Внутри обнаружилась маленькая бархатная коробочка для драгоценностей бирюзового цвета (мой любимый цвет). Кажется, я почти ожидала увидеть серьги, но, открыв крышку, нашла ключ.

– Если бы ты могла жить в любом доме на этой улице, какой бы ты выбрала? – спросил ты.

Я уставилась на старый, отдельно стоящий викторианский дом с двойным фасадом прямо перед нами. Его стены из красного кирпича были увиты чем-то похожим на смесь ветвей глицинии и плюща. Некоторые стекла в эркерах были разбиты, другие заколочены досками. Он требовал ремонта – обветшалый, но прекрасный, и я не могла не заметить снаружи вывеску «продано».

– Ты серьезно?

– Практически всегда.

Я ощущала себя ребенком, которому вручили ключ от шоколадной фабрики.

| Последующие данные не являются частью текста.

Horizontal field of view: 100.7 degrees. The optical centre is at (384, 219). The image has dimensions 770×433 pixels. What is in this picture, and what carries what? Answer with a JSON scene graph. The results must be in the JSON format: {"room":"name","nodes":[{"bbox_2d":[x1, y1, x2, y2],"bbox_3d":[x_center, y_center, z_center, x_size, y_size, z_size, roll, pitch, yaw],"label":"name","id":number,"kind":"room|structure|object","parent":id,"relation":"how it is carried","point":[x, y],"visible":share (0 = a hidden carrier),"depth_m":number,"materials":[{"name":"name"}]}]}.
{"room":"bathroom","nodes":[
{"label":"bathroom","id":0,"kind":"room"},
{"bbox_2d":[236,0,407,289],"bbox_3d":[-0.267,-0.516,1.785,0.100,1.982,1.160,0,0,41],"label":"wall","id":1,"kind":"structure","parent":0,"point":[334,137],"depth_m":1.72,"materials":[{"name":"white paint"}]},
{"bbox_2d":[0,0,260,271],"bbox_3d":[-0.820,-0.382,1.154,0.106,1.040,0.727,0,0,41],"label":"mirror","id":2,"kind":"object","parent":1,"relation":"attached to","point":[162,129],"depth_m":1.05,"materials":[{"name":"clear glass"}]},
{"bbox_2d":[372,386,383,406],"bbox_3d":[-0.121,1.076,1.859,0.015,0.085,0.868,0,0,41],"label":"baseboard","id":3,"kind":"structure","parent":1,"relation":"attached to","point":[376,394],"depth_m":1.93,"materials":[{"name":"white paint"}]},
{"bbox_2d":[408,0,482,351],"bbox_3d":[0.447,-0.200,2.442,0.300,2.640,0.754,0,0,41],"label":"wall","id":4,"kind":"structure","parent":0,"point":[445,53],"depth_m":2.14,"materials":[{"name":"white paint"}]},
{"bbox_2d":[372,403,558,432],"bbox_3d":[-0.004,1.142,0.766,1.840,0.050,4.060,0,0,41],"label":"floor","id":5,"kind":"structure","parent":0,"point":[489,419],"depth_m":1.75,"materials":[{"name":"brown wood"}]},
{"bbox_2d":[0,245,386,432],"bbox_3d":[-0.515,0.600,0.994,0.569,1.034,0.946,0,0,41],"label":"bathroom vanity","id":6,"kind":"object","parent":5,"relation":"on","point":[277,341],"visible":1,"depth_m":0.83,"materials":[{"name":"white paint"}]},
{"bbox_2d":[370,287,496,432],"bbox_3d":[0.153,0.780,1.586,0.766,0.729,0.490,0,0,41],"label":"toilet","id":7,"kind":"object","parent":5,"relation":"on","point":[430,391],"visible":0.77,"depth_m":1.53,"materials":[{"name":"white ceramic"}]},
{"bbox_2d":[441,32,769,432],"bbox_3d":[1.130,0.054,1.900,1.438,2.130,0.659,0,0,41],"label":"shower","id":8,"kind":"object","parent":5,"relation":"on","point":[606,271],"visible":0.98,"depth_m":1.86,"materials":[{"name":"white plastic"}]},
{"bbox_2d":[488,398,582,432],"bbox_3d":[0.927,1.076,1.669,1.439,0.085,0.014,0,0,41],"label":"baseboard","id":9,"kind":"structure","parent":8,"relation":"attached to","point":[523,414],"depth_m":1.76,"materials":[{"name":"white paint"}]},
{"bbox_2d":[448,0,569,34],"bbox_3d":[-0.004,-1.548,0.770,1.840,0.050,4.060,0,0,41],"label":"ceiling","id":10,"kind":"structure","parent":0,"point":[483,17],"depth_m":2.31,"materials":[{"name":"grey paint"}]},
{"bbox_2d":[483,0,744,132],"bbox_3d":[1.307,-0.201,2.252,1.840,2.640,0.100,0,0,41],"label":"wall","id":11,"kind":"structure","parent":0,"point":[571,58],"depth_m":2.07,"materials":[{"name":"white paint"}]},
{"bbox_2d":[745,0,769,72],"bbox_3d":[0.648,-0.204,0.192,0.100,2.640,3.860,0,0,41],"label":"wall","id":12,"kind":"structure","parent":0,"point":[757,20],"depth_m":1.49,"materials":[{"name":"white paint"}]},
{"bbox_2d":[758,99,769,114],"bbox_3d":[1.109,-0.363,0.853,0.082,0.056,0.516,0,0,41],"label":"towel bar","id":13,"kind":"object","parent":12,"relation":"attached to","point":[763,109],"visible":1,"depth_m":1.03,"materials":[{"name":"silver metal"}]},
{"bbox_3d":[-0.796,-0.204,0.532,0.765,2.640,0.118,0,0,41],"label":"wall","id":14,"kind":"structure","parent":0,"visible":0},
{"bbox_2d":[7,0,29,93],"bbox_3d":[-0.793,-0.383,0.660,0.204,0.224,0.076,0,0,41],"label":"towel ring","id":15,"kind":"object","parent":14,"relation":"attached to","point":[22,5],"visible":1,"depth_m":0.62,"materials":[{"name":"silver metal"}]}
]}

Входная дверь была того же бирюзового цвета, что и бархатная шкатулка, и явно покрашена недавно, в отличие от других частей здания. Когда ключ подошел, я заплакала – просто не могла поверить, что у нас есть настоящий дом, ведь мы так долго бились, чтобы платить за аренду

крошечной однокомнатной квартиры!

Пространство внутри было таким же заброшенным, как и вид с улицы. Все помещение пахло сыростью, отсутствовали половицы, обои облупились, а старинные светильники и фурнитура были покрыты пылью и паутиной. Из отверстий в потолке, где когда-то были люстры, свисали оборванные провода, а на некоторых стенах красовались граффити. Но я уже была влюблена в это место. Я бродила по большим светлым комнатам, все они были пусты, однако полны потенциала и возможностей.

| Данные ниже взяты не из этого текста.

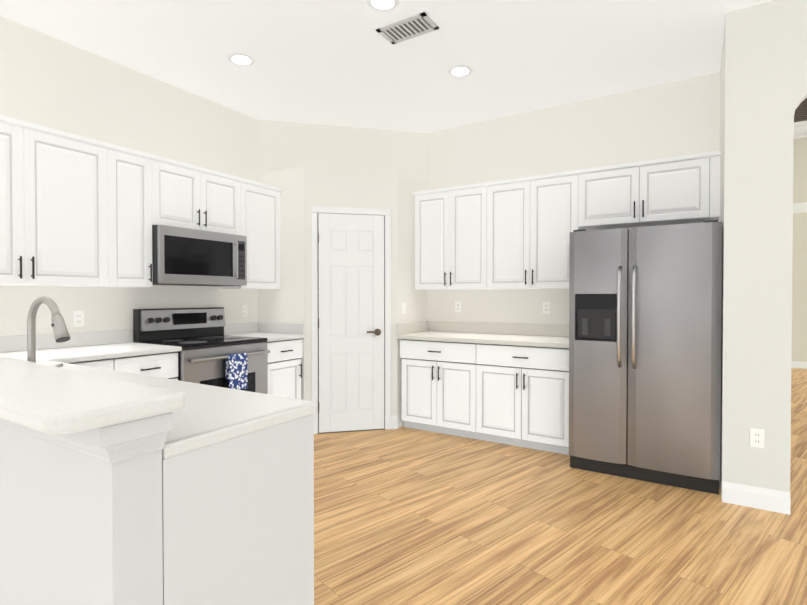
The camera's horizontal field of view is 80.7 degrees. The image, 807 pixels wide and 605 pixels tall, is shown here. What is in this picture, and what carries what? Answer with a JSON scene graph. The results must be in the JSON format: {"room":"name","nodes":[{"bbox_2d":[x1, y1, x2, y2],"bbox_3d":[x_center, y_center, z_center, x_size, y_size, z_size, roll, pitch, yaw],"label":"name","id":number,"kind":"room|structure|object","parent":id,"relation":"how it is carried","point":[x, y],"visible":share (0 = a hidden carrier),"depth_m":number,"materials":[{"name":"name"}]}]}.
{"room":"kitchen","nodes":[
{"label":"kitchen","id":0,"kind":"room"},
{"bbox_2d":[0,425,162,604],"bbox_3d":[-1.705,0.741,1.752,2.630,1.005,0.110,0,1,32],"label":"wall","id":1,"kind":"structure","parent":0,"point":[76,528],"depth_m":1.10,"materials":[{"name":"grey paint"}]},
{"bbox_2d":[0,412,172,463],"bbox_3d":[-1.698,0.285,1.718,2.672,0.092,0.152,0,1,32],"label":"trim","id":2,"kind":"structure","parent":1,"relation":"attached to","point":[114,443],"depth_m":1.02,"materials":[{"name":"grey paint"}]},
{"bbox_2d":[0,355,185,434],"bbox_3d":[-1.673,0.218,1.736,2.689,0.039,0.393,0,1,32],"label":"bar","id":3,"kind":"object","parent":1,"relation":"on","point":[46,399],"visible":1,"depth_m":1.03,"materials":[{"name":"stone"}]},
{"bbox_2d":[0,16,257,341],"bbox_3d":[-2.920,-0.265,2.371,0.100,3.000,8.100,0,1,32],"label":"wall","id":4,"kind":"structure","parent":0,"point":[50,82],"depth_m":3.51,"materials":[{"name":"white paint"}]},
{"bbox_2d":[0,115,119,286],"bbox_3d":[-2.343,-0.581,2.895,0.317,0.950,0.984,0,1,32],"label":"upper cabinet","id":5,"kind":"object","parent":4,"relation":"attached to","point":[78,211],"depth_m":2.93,"materials":[{"name":"white wood"}]},
{"bbox_2d":[0,329,131,352],"bbox_3d":[-2.383,0.258,3.125,0.017,0.100,1.186,0,1,32],"label":"backsplash","id":6,"kind":"structure","parent":4,"relation":"attached to","point":[107,337],"depth_m":3.26,"materials":[{"name":"white stone"}]},
{"bbox_2d":[73,311,83,326],"bbox_3d":[-2.268,0.114,3.319,0.008,0.114,0.070,0,1,32],"label":"electrical outlet","id":7,"kind":"object","parent":4,"relation":"attached to","point":[78,318],"visible":1,"depth_m":3.32,"materials":[{"name":"white plastic"}]},
{"bbox_2d":[120,146,163,286],"bbox_3d":[-2.031,-0.587,3.396,0.317,0.950,0.413,0,1,32],"label":"upper cabinet","id":8,"kind":"object","parent":4,"relation":"attached to","point":[141,173],"depth_m":3.36,"materials":[{"name":"white wood"}]},
{"bbox_2d":[164,158,243,235],"bbox_3d":[-1.745,-0.818,3.854,0.317,0.500,0.780,0,1,32],"label":"upper cabinet","id":9,"kind":"object","parent":4,"relation":"attached to","point":[195,197],"depth_m":3.78,"materials":[{"name":"white wood"}]},
{"bbox_2d":[152,225,246,285],"bbox_3d":[-1.692,-0.351,3.827,0.441,0.426,0.774,0,1,32],"label":"microwave","id":10,"kind":"object","parent":9,"relation":"attached to","point":[181,256],"visible":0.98,"depth_m":3.66,"materials":[{"name":"silver metal"}]},
{"bbox_2d":[241,305,246,316],"bbox_3d":[-1.516,0.084,4.529,0.008,0.114,0.070,0,1,32],"label":"electrical outlet","id":11,"kind":"object","parent":4,"relation":"attached to","point":[243,310],"visible":1,"depth_m":4.52,"materials":[{"name":"white plastic"}]},
{"bbox_2d":[218,179,282,289],"bbox_3d":[-1.431,-0.599,4.361,0.317,0.950,0.516,0,1,32],"label":"upper cabinet","id":12,"kind":"object","parent":4,"relation":"attached to","point":[261,200],"depth_m":4.31,"materials":[{"name":"white wood"}]},
{"bbox_2d":[258,120,426,427],"bbox_3d":[-0.589,-0.295,4.861,1.230,3.000,1.210,0,1,32],"label":"wall","id":13,"kind":"structure","parent":0,"point":[305,188],"depth_m":4.58,"materials":[{"name":"white paint"}]},
{"bbox_2d":[311,206,390,433],"bbox_3d":[-0.483,0.164,4.444,0.535,2.092,0.535,0,1,32],"label":"pantry door","id":14,"kind":"structure","parent":13,"relation":"in","point":[350,319],"depth_m":4.43,"materials":[{"name":"white wood"}]},
{"bbox_2d":[391,415,397,428],"bbox_3d":[-0.484,1.147,4.460,0.877,0.125,0.015,0,1,-13],"label":"baseboard","id":15,"kind":"structure","parent":13,"relation":"attached to","point":[394,421],"depth_m":4.55,"materials":[{"name":"white wood"}]},
{"bbox_2d":[402,303,405,313],"bbox_3d":[0.001,0.058,4.657,0.010,0.114,0.070,0,1,32],"label":"light switch","id":16,"kind":"object","parent":13,"relation":"attached to","point":[403,308],"visible":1,"depth_m":4.66,"materials":[{"name":"white plastic"}]},
{"bbox_2d":[396,321,426,332],"bbox_3d":[0.095,0.250,4.778,0.020,0.109,0.600,0,1,32],"label":"backsplash","id":17,"kind":"structure","parent":13,"relation":"attached to","point":[419,326],"depth_m":4.75,"materials":[{"name":"beige stone"}]},
{"bbox_2d":[0,0,772,132],"bbox_3d":[0.405,-1.764,0.286,7.930,0.050,8.100,0,1,32],"label":"ceiling","id":18,"kind":"structure","parent":0,"point":[345,63],"depth_m":3.35,"materials":[{"name":"white paint"}]},
{"bbox_2d":[228,53,254,65],"bbox_3d":[-1.185,-1.775,3.477,0.190,0.005,0.190,0,1,32],"label":"recessed light","id":19,"kind":"object","parent":18,"relation":"in","point":[241,59],"visible":1,"depth_m":3.47,"materials":[{"name":"white plastic"}]},
{"bbox_2d":[367,0,398,11],"bbox_3d":[-0.120,-1.766,2.797,0.190,0.005,0.190,0,1,32],"label":"recessed light","id":20,"kind":"object","parent":18,"relation":"in","point":[383,5],"visible":1,"depth_m":2.82,"materials":[{"name":"white plastic"}]},
{"bbox_2d":[376,12,438,43],"bbox_3d":[0.026,-1.768,3.077,0.360,0.008,0.200,0,1,32],"label":"ceiling vent","id":21,"kind":"object","parent":18,"relation":"in","point":[410,27],"visible":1,"depth_m":3.07,"materials":[{"name":"silver metal"}]},
{"bbox_2d":[448,65,472,76],"bbox_3d":[0.436,-1.777,3.655,0.190,0.005,0.190,0,1,32],"label":"recessed light","id":22,"kind":"object","parent":18,"relation":"in","point":[460,70],"visible":1,"depth_m":3.64,"materials":[{"name":"white plastic"}]},
{"bbox_2d":[314,368,806,604],"bbox_3d":[2.121,1.252,3.084,7.930,0.050,14.600,0,1,32],"label":"floor","id":23,"kind":"structure","parent":0,"point":[403,515],"depth_m":2.56,"materials":[{"name":"brown wood"}]},
{"bbox_2d":[76,357,127,372],"bbox_3d":[-2.143,0.785,2.966,0.600,0.886,0.467,0,1,32],"label":"base cabinet","id":24,"kind":"object","parent":23,"relation":"on","point":[117,362],"depth_m":2.94,"materials":[{"name":"white wood"}]},
{"bbox_2d":[128,353,178,380],"bbox_3d":[-1.951,0.782,3.275,0.600,0.886,0.487,0,1,32],"label":"base cabinet","id":25,"kind":"object","parent":23,"relation":"on","point":[160,364],"depth_m":3.18,"materials":[{"name":"white wood"}]},
{"bbox_2d":[16,341,181,364],"bbox_3d":[-2.023,0.324,3.123,0.632,0.032,0.812,0,1,32],"label":"countertop","id":26,"kind":"structure","parent":25,"relation":"on","point":[74,353],"depth_m":3.05,"materials":[{"name":"white stone"}]},
{"bbox_2d":[133,307,269,393],"bbox_3d":[-1.572,0.633,3.782,0.692,1.170,0.764,0,1,32],"label":"range","id":27,"kind":"object","parent":23,"relation":"on","point":[202,340],"visible":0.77,"depth_m":3.72,"materials":[{"name":"silver metal"}]},
{"bbox_2d":[226,353,247,389],"bbox_3d":[-1.272,0.529,3.627,0.043,0.276,0.170,0,1,32],"label":"towel","id":28,"kind":"object","parent":27,"relation":"hanging from","point":[236,371],"visible":0.96,"depth_m":3.61,"materials":[{"name":"blue fabric"}]},
{"bbox_2d":[162,409,316,604],"bbox_3d":[-0.645,0.804,1.465,0.526,0.886,0.513,0,1,32],"label":"base cabinet","id":29,"kind":"object","parent":23,"relation":"on","point":[237,497],"depth_m":1.30,"materials":[{"name":"white wood"}]},
{"bbox_2d":[0,353,316,452],"bbox_3d":[-1.529,0.338,2.023,2.632,0.032,0.537,0,1,32],"label":"countertop","id":30,"kind":"structure","parent":29,"relation":"on","point":[209,412],"depth_m":1.49,"materials":[{"name":"white stone"}]},
{"bbox_2d":[27,296,70,366],"bbox_3d":[-1.267,0.151,1.727,0.254,0.347,0.132,0,1,32],"label":"faucet","id":31,"kind":"object","parent":30,"relation":"on","point":[61,332],"visible":0.67,"depth_m":1.70,"materials":[{"name":"silver metal"}]},
{"bbox_2d":[224,322,304,398],"bbox_3d":[-1.280,0.703,4.322,0.634,1.018,0.449,0,1,32],"label":"base cabinet","id":32,"kind":"object","parent":23,"relation":"on","point":[284,347],"visible":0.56,"depth_m":4.25,"materials":[{"name":"white wood"}]},
{"bbox_2d":[400,341,482,439],"bbox_3d":[0.474,0.777,4.569,0.839,0.863,0.600,0,1,32],"label":"base cabinet","id":33,"kind":"object","parent":23,"relation":"on","point":[442,381],"depth_m":4.30,"materials":[{"name":"white wood"}]},
{"bbox_2d":[483,345,568,454],"bbox_3d":[1.103,0.781,4.178,0.859,0.863,0.600,0,1,32],"label":"base cabinet","id":34,"kind":"object","parent":23,"relation":"on","point":[505,383],"depth_m":3.89,"materials":[{"name":"white wood"}]},
{"bbox_2d":[395,329,568,348],"bbox_3d":[0.775,0.329,4.361,1.616,0.038,0.627,0,1,32],"label":"countertop","id":35,"kind":"structure","parent":34,"relation":"on","point":[467,338],"depth_m":4.19,"materials":[{"name":"white stone"}]},
{"bbox_2d":[569,220,721,493],"bbox_3d":[1.796,0.344,3.545,0.930,1.755,0.900,0,1,32],"label":"refrigerator","id":36,"kind":"object","parent":23,"relation":"on","point":[645,304],"visible":1,"depth_m":3.20,"materials":[{"name":"grey metal"}]},
{"bbox_2d":[427,72,719,324],"bbox_3d":[0.853,-0.293,4.736,3.812,3.000,0.100,0,1,32],"label":"wall","id":37,"kind":"structure","parent":0,"point":[673,119],"depth_m":4.33,"materials":[{"name":"white paint"}]},
{"bbox_2d":[412,182,491,289],"bbox_3d":[0.542,-0.613,4.676,0.824,0.970,0.317,0,1,32],"label":"upper cabinet","id":38,"kind":"object","parent":37,"relation":"attached to","point":[453,225],"depth_m":4.53,"materials":[{"name":"white wood"}]},
{"bbox_2d":[455,301,460,312],"bbox_3d":[0.559,0.045,4.857,0.070,0.114,0.008,0,1,32],"label":"electrical outlet","id":39,"kind":"object","parent":37,"relation":"attached to","point":[457,306],"visible":1,"depth_m":4.85,"materials":[{"name":"white plastic"}]},
{"bbox_2d":[427,321,568,336],"bbox_3d":[0.936,0.252,4.619,1.616,0.109,0.017,0,1,32],"label":"backsplash","id":40,"kind":"structure","parent":37,"relation":"attached to","point":[439,326],"depth_m":4.62,"materials":[{"name":"beige stone"}]},
{"bbox_2d":[492,170,579,288],"bbox_3d":[1.163,-0.608,4.290,0.854,0.970,0.317,0,1,32],"label":"upper cabinet","id":41,"kind":"object","parent":37,"relation":"attached to","point":[509,234],"depth_m":4.12,"materials":[{"name":"white wood"}]},
{"bbox_2d":[543,302,549,313],"bbox_3d":[1.320,0.051,4.385,0.070,0.114,0.008,0,1,32],"label":"electrical outlet","id":42,"kind":"object","parent":37,"relation":"attached to","point":[546,307],"visible":1,"depth_m":4.38,"materials":[{"name":"white plastic"}]},
{"bbox_2d":[580,151,720,230],"bbox_3d":[1.941,-0.855,3.803,0.978,0.465,0.317,0,1,32],"label":"upper cabinet","id":43,"kind":"object","parent":37,"relation":"attached to","point":[685,189],"depth_m":3.65,"materials":[{"name":"white wood"}]},
{"bbox_2d":[719,0,794,497],"bbox_3d":[2.374,-0.275,3.261,0.330,3.000,1.000,0,1,32],"label":"wall","id":44,"kind":"structure","parent":0,"point":[756,127],"depth_m":2.83,"materials":[{"name":"white paint"}]},
{"bbox_2d":[722,481,790,514],"bbox_3d":[3.673,1.179,1.874,4.018,0.125,0.015,0,1,32],"label":"baseboard","id":45,"kind":"structure","parent":44,"relation":"attached to","point":[778,501],"depth_m":2.84,"materials":[{"name":"white wood"}]},
{"bbox_2d":[750,428,764,447],"bbox_3d":[2.114,0.810,2.841,0.070,0.114,0.008,0,1,32],"label":"outlet","id":46,"kind":"object","parent":44,"relation":"attached to","point":[757,437],"visible":1,"depth_m":2.84,"materials":[{"name":"white plastic"}]},
{"bbox_2d":[791,137,806,361],"bbox_3d":[4.455,-0.266,4.511,2.850,2.950,0.120,0,1,32],"label":"wall","id":47,"kind":"structure","parent":0,"point":[799,307],"depth_m":4.74,"materials":[{"name":"beige paint"}]},
{"bbox_2d":[791,125,806,368],"bbox_3d":[5.653,-0.289,6.428,2.880,2.949,4.760,0,1,32],"label":"trim","id":48,"kind":"structure","parent":47,"relation":"attached to","point":[800,131],"depth_m":4.72,"materials":[{"name":"white wood"}]},
{"bbox_2d":[794,0,806,113],"bbox_3d":[3.848,-0.258,1.827,3.688,3.000,0.120,0,1,32],"label":"wall","id":49,"kind":"structure","parent":0,"point":[800,78],"depth_m":2.72,"materials":[{"name":"white paint"}]},
{"bbox_2d":[794,121,806,126],"bbox_3d":[5.610,-1.773,5.129,4.200,0.050,7.380,0,1,32],"label":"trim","id":50,"kind":"structure","parent":0,"point":[800,123],"depth_m":4.62,"materials":[{"name":"white paint"}]},
{"bbox_2d":[794,98,806,121],"bbox_3d":[3.608,-1.725,4.066,0.680,0.016,1.000,0,1,32],"label":"arch","id":51,"kind":"object","parent":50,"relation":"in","point":[800,114],"depth_m":4.32,"materials":[{"name":"grey"}]}
]}

– Ты сам его отделал? – улыбнулась я, и ты рассмеялся.

– Нет, я подумал, может быть, этим займешься ты. Я знаю, что здесь нужно немного поработать…

– Немного?!

– Иначе мы никогда не смогли бы себе этого позволить.

– Мне это нравится.

– Правда? – спросил ты.

– Да! Но… я купила тебе только пару носков.

– Ну вот, такой сюрприз испортила …

– По крайней мере, мой подарок сделан из хлопка!

– А когда у нас наступает кирпичный год? Мы могли бы подождать до тех пор…

Мое беспокойство всплыло на поверхность и подпортило веселье.

– Мы действительно можем себе это позволить?

Ты улыбнулся, чтобы скрыть свою

нерешительность, но я все равно заметила. Тебе всегда нравилось взвешивать свои ответы, прежде чем озвучить их, при этом никогда не предлагая слишком много или слишком мало.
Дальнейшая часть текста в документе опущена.